Open lahsivjar opened 3 years ago
https://github.com/lahsivjar/telegraf/commit/43ea032d6e29906e393557b08b8bfbac988c8c0b
A PoC for the proposal.
@danielnelson Would be great if you can take a look at it and give some feedback
There are other options to achieve this for some other input plugins by using aggregators. However, for statsd input the plugin itself does the parsing and aggregation. Because of this, the raw data is lost.
One way to fix this would be to overhaul the statsd input plugin and create a parser for statsd which would generate telegrah metric using the raw statsd data. For aggregations, the end-user can define aggregators to produce the same cumulative effect as the current statsd input plugin.
@danielnelson WDYT?
@lahsivjar Would you be willing to turn your POC into an actual PR (a draft one if you think it isn't ready to be merged as-is)? I think with an actual PR it'd be much more likely to get feedback on it.
Personally, I'd love to see this, whether the we get the histogram-support baked into the statsd
plugin alongside all of it's existing built-in aggregation, or if we simply add a statsd
parser that can be used with socket_listener
to get raw data to pass to ad-hoc aggregators manually, or both.

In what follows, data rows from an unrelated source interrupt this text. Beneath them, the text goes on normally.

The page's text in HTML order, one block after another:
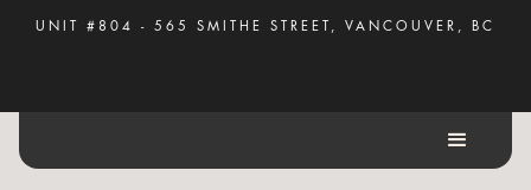
UNIT #804 - 565 SMITHE STREET, VANCOUVER, BC
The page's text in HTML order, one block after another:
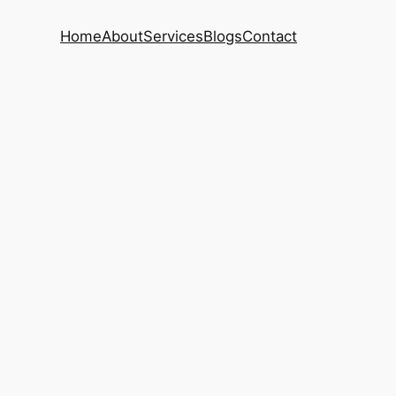
HomeAboutServicesBlogsContact
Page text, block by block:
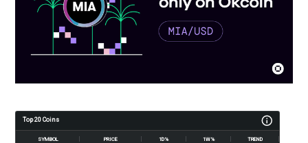
Top 20 Coins
SYMBOL PRICE 1D% 1W% TREND
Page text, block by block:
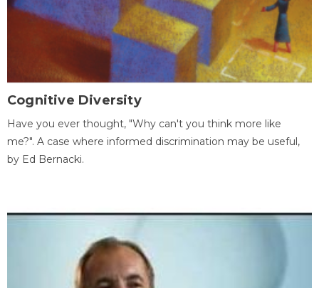
Cognitive Diversity
Have you ever thought, "Why can't you think more like
me?". A case where informed discrimination may be useful,
by Ed Bernacki.
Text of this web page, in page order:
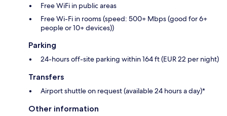
Free WiFi in public areas
Free Wi-Fi in rooms (speed: 500+ Mbps (good for 6+
people or 10+ devices))
Parking
24-hours off-site parking within 164 ft (EUR 22 per night)
Transfers
Airport shuttle on request (available 24 hours a day)*
Other information
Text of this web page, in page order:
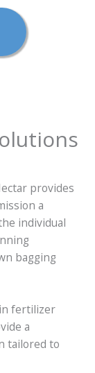
provides
a
individual
bagging
fertilizer
a
tailored to
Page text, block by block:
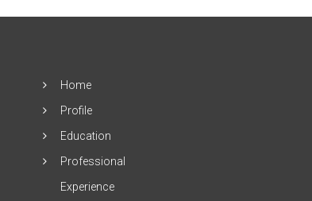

@philomory Thanks for the ping, I have been away from this project for quite some time. I have created a PR from the PoC commit to initiate conversation, I hope the approach is not completely outdated by now 🤞
I'm thinking about this feature myself because it makes me wonder how to get accurate percentiles if we were to scale out telegraf horizontally.
E.g. we could run multiple telegraf replicas and each one maintains some p90 of e.g. a latency measurement from statsd. But a p90(of the p90's across n-replicas)
is kind of a meaningless value.
But if each replica exposes histogram buckets, then you can do statistically meaningful percentiles - specifically in the case of input: statsd, output: prometheus
flows.
I'd also love this feature. Without this feature as far as I know it's not possible to "aggregate" percentile values from multiple series.
Meaning that, the unique combination of metric field values will produce multiple separate series in Prometheus. Right now you can get a percentile value for each metric but you can't combine them together to get an aggregate value (using the existing percentiles
feature of Statsd input).
Example:
api_response_time_ms{endpoint="list_books", server="server1"}
api_response_time_ms{endpoint="add_book", server="server2"}
You'd need the "bucket" data to be able to use histogram_quantile()
to get an overall percentile value for api_response_time_ms
Feature Request
A way to generate Prometheus style histogram metrics from statsd input plugin (something similar to https://github.com/atlassian/gostatsd#timer-histograms-experimental-feature)
Proposal:
Statsd Input plugin receives raw data from clients thus it should be possible to maintain counters for a user-defined set of le-buckets(similar to Prometheus). Le labels can be added as tags.
Current behavior:
It is not possible to generate Prometheus style histogram metrics for statsd Input plugin.
Desired behavior:
Generate Prometheus style histogram metrics for statsd Input plugin
Use case:
This will add flexibility for conversion from statsd to Prometheus type data.